In November of 2022, OpenAI released ChatGPT, and overnight AI entered the public consciousness. ChatGPT is a neural network specifically designed to process language and respond with language. It’s one of several massive neural networks, now referred to as Large Language Models (LLMs). Shortly before that, several competing systems were released that process language and respond with images. Together, LLMs and image-generating neural networks (and more recently, audio and video generating networks) are commonly referred to as generative AI systems.
Most of the issues people have with AI are really issues with generative AI. However, even that distinction can get murky. Some non-generative applications are built on top of generative neural networks through a process called “fine-tuning.” Examples include models for fraud detection, medical diagnostics, or predicting weather patterns. Some applications, such as object removal in photographs, are considered generative, but clearly not in the same way as creating an entire image from a prompt.

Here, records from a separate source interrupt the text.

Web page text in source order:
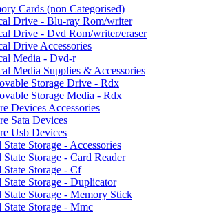
Cards (non Categorised)
Drive - Blu-ray Rom/writer
Drive - Dvd Rom/writer/eraser
Drive Accessories
Media - Dvd-r
Media Supplies & Accessories
Storage Drive - Rdx
Storage Media - Rdx
Devices Accessories
Sata Devices
Usb Devices
State Storage - Accessories
State Storage - Card Reader
State Storage - Cf
State Storage - Duplicator
State Storage - Memory Stick
State Storage - Mmc
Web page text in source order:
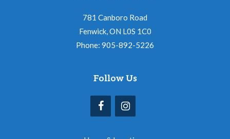
781 Canboro Road
Fenwick, ON L0S 1C0
Phone: 905-892-5226
Follow Us
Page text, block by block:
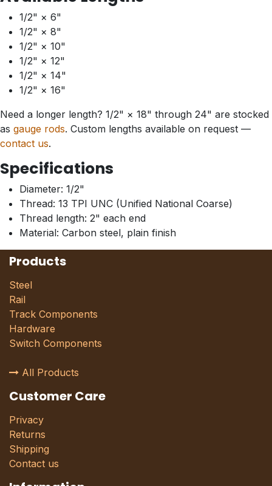
1/2" × 6"
1/2" × 8"
1/2" × 10"
1/2" × 12"
1/2" × 14"
1/2" × 16"
Need a longer length? 1/2" × 18" through 24" are stocked
as gauge rods. Custom lengths available on request —
contact us.
Specifications
Diameter: 1/2"
Thread: 13 TPI UNC (Unified National Coarse)
Thread length: 2" each end
Material: Carbon steel, plain finish
Products
Steel
Rail
Track Components
Hardware
Switch Components
All Products
Customer Care
Privacy
Returns
Shipping
Contact us

Even within the more specific category of Large Language Models, there’s wide variation—so wide, in fact, that generalizing about them is often misleading. Here are just a few of the dimensions on which they differ:
LLMs now come in a huge variety of sizes. Some are small enough to fit on a laptop, and some need millions of dollars worth of servers to run. Different sizes have different energy demands, security considerations, capabilities, etc.
Some LLMs are completely open-source, meaning all of the details of the models are publicly available, and some are based on carefully kept corporate secrets. Still others are “open weights” but not “open source,” meaning you can download and run the models for free on your own isolated system, but you don’t have enough information to reproduce the models from scratch.

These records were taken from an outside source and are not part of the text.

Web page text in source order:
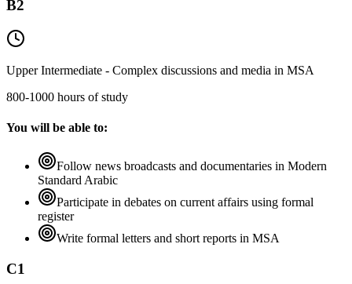
B2
Upper Intermediate - Complex discussions and media in MSA
800-1000 hours of study
You will be able to:
Follow news broadcasts and documentaries in Modern
Standard Arabic
Participate in debates on current affairs using formal
register
Write formal letters and short reports in MSA
C1
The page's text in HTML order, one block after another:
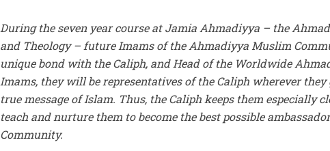
During the seven year course at Jamia Ahmadiyya – the
and Theology – future Imams of the Ahmadiyya Muslim
unique bond with the Caliph, and Head of the Worldwide
Imams, they will be representatives of the Caliph wherever
true message of Islam. Thus, the Caliph keeps them especially
teach and nurture them to become the best possible
Community.

Different companies use different information scraped from the web and other sources to train their models. Some companies are more careful than others about using proprietary information in their training data.

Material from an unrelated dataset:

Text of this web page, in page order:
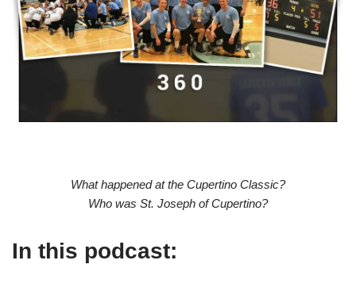
What happened at the Cupertino Classic?
Who was St. Joseph of Cupertino?
In this podcast:
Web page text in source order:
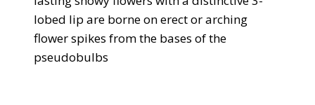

There is huge variation in privacy concerns when using LLMs. Deepseek shares their data with the CCP. Facebook’s LLM interactions are completely public. Apple’s AI queries are fully private when simple enough to run on-device, but more complex requests are routed through OpenAI’s servers. Most companies have an option to let users keep their LLM interactions from entering their training data, but in some that’s the default while in others you have to proactively enable that.
The next time you hear an advertisement touting a new “AI-powered” product, stop and ask yourself, “What exactly do they mean by AI?” When someone advocates a ban on AI, push them to specify which AI and why. And when proponents extol AI’s virtues, challenge them to clarify precisely what systems they’re referring to. Without this deeper reflection, we risk letting “AI” devolve into a meaningless buzzword —obscuring genuine progress, hiding legitimate risks, and making informed, nuanced discussion nearly impossible.
Useful read! On the study cited to support the claim that we have current AIs that can "pass the Turing Test": I've always thought that the 5-minute limit on the Turing Test suggested by Turing is way too short. When I've run Turing test-like demos in class, I find it takes students multiple trials and many minutes to figure out how to approach the test.
Also, 73% pretty impressive (and hints at "more human than human!"), but I wish the paper explain more clearly what the prompt was to the humans in the test, as that presumably has an impact on how the humans engage the task. Finally, I suspect that the UCSD students did better than the Prolific group because they were more likely to know what a "Turing test" is and optimize their strategy.